Atlanta Public Schools Superintendent Meria Carstarphen was appointed to the Fulton County development authority five months ago and since then, has repeatedly made the case that school systems should have more of a say.
“The most important thing for us is understanding the financial impact,” she said. “I’m not just looking out for APS.”
Some developments help
Not everyone agrees that development incentives deprive schools of revenue. While school districts cite reductions, Al Nash, the CEO of the development authority, said there’s a big upside for the districts if it prompts development of under-used properties. If a piece of land is generating very little tax revenue, he said, an incentive that abates half the value of improvements in the first year still amounts to a windfall for the school system.
“It’s a tremendous increase,” he said. “We’re not really taking anything away from APS.”
Development authority figures estimate property tax gains as a result of abated projects were $28.8 million for APS between 2016 and 2017 and $14.8 million for the Fulton County Schools over the same period.
Carstarphen contends that not all incentives make sense. Some do enable projects in areas that were not generating much tax revenue. But others are simply tax giveaways to developments that were already planned in desirable areas. She said she wants the authority to avoid the latter.

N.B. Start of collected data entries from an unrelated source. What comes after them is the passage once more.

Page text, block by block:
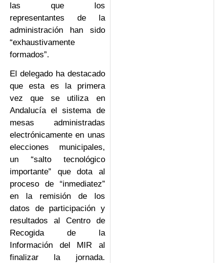
las que los
representantes de la
administración han sido
“exhaustivamente
formados”.
El delegado ha destacado
que esta es la primera
vez que se utiliza en
Andalucía el sistema de
mesas administradas
electrónicamente en unas
elecciones municipales,
un “salto tecnológico
importante” que dota al
proceso de “inmediatez”
en la remisión de los
datos de participación y
resultados al Centro de
Recogida de la
Información del MIR al
finalizar la jornada.

The Atlanta school board has backed her quest to give the district more of a say in abatements. Board chairman Jason Esteves believes public incentives played a more crucial role after the recession when the economy was still slow.

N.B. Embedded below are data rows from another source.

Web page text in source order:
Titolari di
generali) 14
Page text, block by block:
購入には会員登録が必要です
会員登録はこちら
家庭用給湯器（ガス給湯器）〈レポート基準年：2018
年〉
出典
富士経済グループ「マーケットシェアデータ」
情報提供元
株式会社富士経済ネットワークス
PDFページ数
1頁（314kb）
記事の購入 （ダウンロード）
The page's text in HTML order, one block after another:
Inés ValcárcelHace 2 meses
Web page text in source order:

“Buckhead does not need any jump start,” he said.
Fulton County Commissioner Liz Hausmann said she thinks the school systems’ interest in the development authority is positive, but she said the benefits to their tax rolls have been clear. She said that questions about the appropriateness of abatements seem to treat the discussion as if the money already exists — which it does not.
“One hundred percent of nothing is less than 50 percent of something,” Hausmann said.

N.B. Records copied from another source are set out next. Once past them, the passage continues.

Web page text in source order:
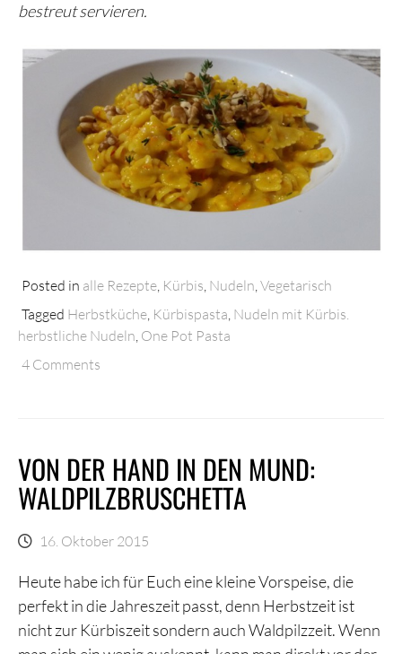
bestreut servieren.
Posted in alle Rezepte Kürbis Nudeln Vegetarisch
Tagged Herbstküche Kürbispasta Nudeln mit Kürbis.
herbstliche Nudeln One Pot Pasta
4 Comments
VON DER HAND IN DEN MUND:
WALDPILZBRUSCHETTA
16. Oktober 2015
Heute habe ich für Euch eine kleine Vorspeise, die
perfekt in die Jahreszeit passt, denn Herbstzeit ist
nicht zur Kürbiszeit sondern auch Waldpilzzeit. Wenn
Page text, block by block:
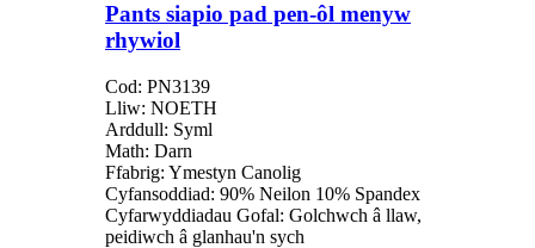
Pants siapio pad pen-ôl menyw
rhywiol
Cod: PN3139
Lliw: NOETH
Arddull: Syml
Math: Darn
Ffabrig: Ymestyn Canolig
Cyfansoddiad: 90% Neilon 10% Spandex
Cyfarwyddiadau Gofal: Golchwch â llaw,
peidiwch â glanhau'n sych

Still, Hausmann and other commissioners recognize the need for school districts to be more involved in decision-making than they had been.
Last month, they agreed to put a representative from both Fulton and Atlanta schools on the nine-person development authority board. But that change won’t happen until 2021.
‘Mindful of every dollar’
In the meantime, Carstarphen’s appointment — to fill an unexpired term — will end this month. And the new rules that call for school system representation prohibit school board officials and employees from serving, so she can’t be reappointed.
“The change isn’t ideal,” Carstarphen said.
While she still has a voice on the board, Carstarphen has sought to amplify it. She has asked for interim Fulton County Schools superintendent Cindy Loe’s input on projects that impact the Fulton district’s tax dollars. Their regular exchanges show their desire for a bigger voice in the abatement process.
In February, Loe wrote to Carstarphen: “As you are aware school districts traditionally have been left out of the loop until the vote has been cast.”
The next month, Loe wrote: “We are mindful that every dollar abated to development incentive represents an immediate dollar taken from our schools and students.”
The emails were obtained by The Atlanta Journal-Constitution through an open-records request.
At the beginning of Carstarphen’s tenure on the development authority board, she voted no to projects as often as she voted for them. She said she’s been able to support more incentive requests recently because of increased communication with Loe about the financial impacts.
Lee Morris, the vice chairman of the Fulton County Commission, appointed Carstarphen to the development authority. He said its multimillion-dollar decisions have huge financial implications and should be scrutinized by those who will be impacted.
“The discussion on these projects now is so much more involved and detailed than it had ever been before,” he said. “It’s really, really important for there to be as much input in these huge public decisions as possible.”